If not done right from the beginning, data governance can be a huge pain for data teams.
João Maia, Head of Data at Quanto, can attest to this from years of experience. Having previously worked on teams where the focus was on delivering results without worrying about data governance, João has seen what happens when you do that:
- Everything starts off just fine. Then the company starts growing.
- New people and processes are introduced into the mix.
- Data gets scattered around different databases and tools.
- Losing track of information becomes treacherously easy.
Sprinkle on a little bit of everyone’s favorite data regulation laws like GDPR and LGPD (Brazil’s General Data Protection Law), and the scenario quickly becomes chaotic. And once you’re past that point… Well, we hope your hobbies include herding cats and reversing entropy.
That’s why, when João was presented with the challenge of being the Head of Data at Quanto, he decided that things would be different this time.
How not to make the same mistake twice
In operation since 2020, Quanto is a Brazilian Open Banking/Open Finance company transforming the potential of Open Finance into business results. In a secure environment, customers can share data and extract insights to better understand the consumer profile and build more personalized financial solutions.
Fintech isn’t exactly known for a happy-go-lucky, relaxed attitude towards data, so João was determined to get Quanto’s approach right from the start.
That included identifying the main data-related mistakes he’d seen in the past:
- Decentralized data. When data gets scattered around too many different places, it’s easy to lose track of what information is useful, and to who. But for data to be actually meaningful, it needs to be clear who is responsible for it.
- Lack of visibility into impact. There must be a better way to understand the impact of data than just deleting a column and waiting to hear which desk the scream is coming from. When you can’t predict the impact of moving data from point A to point B, you’ll spend a lot of time trying to figure out if it can be done without breaking anything. This is time that most companies simply don’t have.
- Lack of visibility into data usage. In terms of usefulness, not all data is created equal. If your engineering team can’t see what is important and what isn’t, they have no way to prioritize what and how they’re monitoring.
- Outdated and unused trash data. Data can become outdated and tables unused over time, for different reasons. Holding on to unused data causes clutter and confusion for your engineers and data scientists, not to mention the precious, precious server space it’s taking up.
That’s quite a hefty list of exciting ways things can go wrong. João’s first impulse was to develop an in-house tool to deal with these issues before they even come up, but after some consideration, he realized that wasn’t feasible for Quanto.
Then, João and his team tried an open-source tool, only to find out it didn’t have the level of automation they needed. Too much manual work = an effort-to-result ratio that wasn’t making sense.

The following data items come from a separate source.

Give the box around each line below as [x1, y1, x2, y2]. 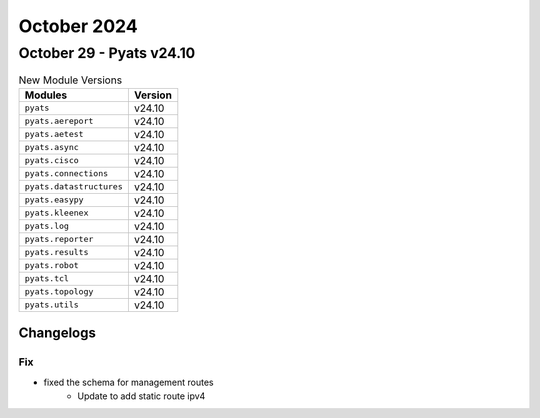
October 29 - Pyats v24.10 [18, 44, 196, 62]
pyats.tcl [24, 273, 70, 284]
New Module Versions [18, 73, 123, 87]
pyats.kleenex [24, 208, 89, 219]
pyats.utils [24, 300, 79, 310]
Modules [24, 88, 68, 102]
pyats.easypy [24, 195, 84, 205]
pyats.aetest [24, 129, 84, 140]
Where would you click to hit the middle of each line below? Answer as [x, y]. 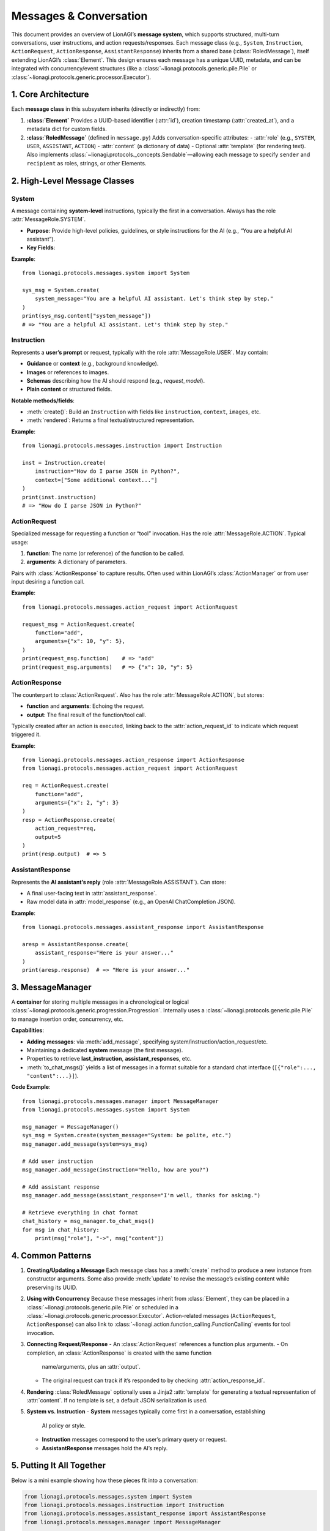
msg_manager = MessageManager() [71, 1127]
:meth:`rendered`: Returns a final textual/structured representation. [111, 420]
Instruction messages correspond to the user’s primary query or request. [134, 1440]
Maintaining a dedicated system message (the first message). [105, 1050]
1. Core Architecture [50, 95]
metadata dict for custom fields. [67, 129]
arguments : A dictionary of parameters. [77, 562]
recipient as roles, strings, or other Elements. [86, 163]
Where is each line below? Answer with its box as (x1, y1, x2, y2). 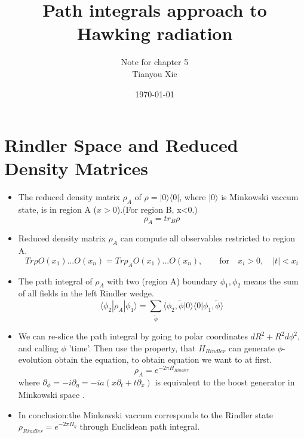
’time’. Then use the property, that (69, 341, 196, 354)
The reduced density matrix (18, 191, 120, 203)
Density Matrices (4, 156, 149, 180)
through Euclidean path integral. (79, 420, 200, 433)
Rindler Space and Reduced (4, 133, 238, 157)
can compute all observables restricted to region (120, 232, 296, 244)
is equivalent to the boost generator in (155, 375, 295, 388)
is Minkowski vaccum (221, 191, 299, 203)
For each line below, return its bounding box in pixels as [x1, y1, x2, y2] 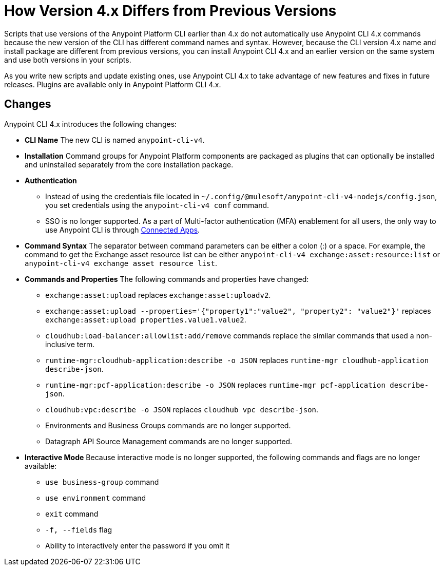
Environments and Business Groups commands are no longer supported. [45, 421, 291, 430]
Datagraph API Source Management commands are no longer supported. [45, 436, 293, 446]
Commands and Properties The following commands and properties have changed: [25, 274, 309, 283]
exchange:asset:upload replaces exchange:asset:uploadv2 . [45, 290, 271, 299]
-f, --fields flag [45, 525, 112, 534]
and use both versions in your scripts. [4, 55, 131, 64]
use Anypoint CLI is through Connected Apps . [45, 225, 200, 234]
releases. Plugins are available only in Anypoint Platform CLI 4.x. [4, 80, 221, 89]
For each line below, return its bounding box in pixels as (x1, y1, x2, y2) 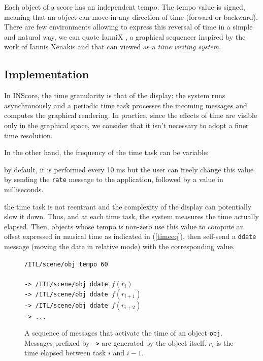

Next, they looked into three different data governance products. Moving into the proof-of-concept phase for each of these tools, it quickly became obvious that they would take an unreasonable amount of work to configure and integrate properly.
And then they met Alvin.
It was a LinkedIn post from Lucas, one of Alvin’s developers, that planted the idea in João’s mind. He was intrigued. After a demo and a proof of concept, it turned out to be a perfect fit.
How Quanto uses Alvin
“We plugged our platforms into Alvin and it just worked: lineage, impact analysis, and glossary”, says João. “No more time spent configuring things manually and checking every day if they’re working.”
We had to dig a little deeper, so we asked João for specific ways in which Alvin makes his life easier.
“We chose Alvin because of how easily, quickly, and efficiently we could implement the LGDP controls,” he says. “Unlike other options in the market, whether open-source or proprietary solutions, that take weeks to deploy, with Alvin, we did it in minutes.”
"I always like to use the “Dashboards” filter to understand what the data team’s internal customers are consuming, to help prioritize the team’s efforts."
“When visualizing lineage, I can see which Looker Explores are being used to build a dashboard and which tables are used. This type of investigation would be more work with ETLs or on Looker itself. With Alvin, it’s much simpler and in one place.”
“The impact analysis feature is also very useful to understand the implications of changing a table that is already part of some productive flow of value delivery.”
Sounds great, we’ll take it!
Wait… We built it.
And we couldn’t be prouder to see how Alvin is helping Quanto knock it out of the park with data governance, centralizing data information, and democratizing access to it.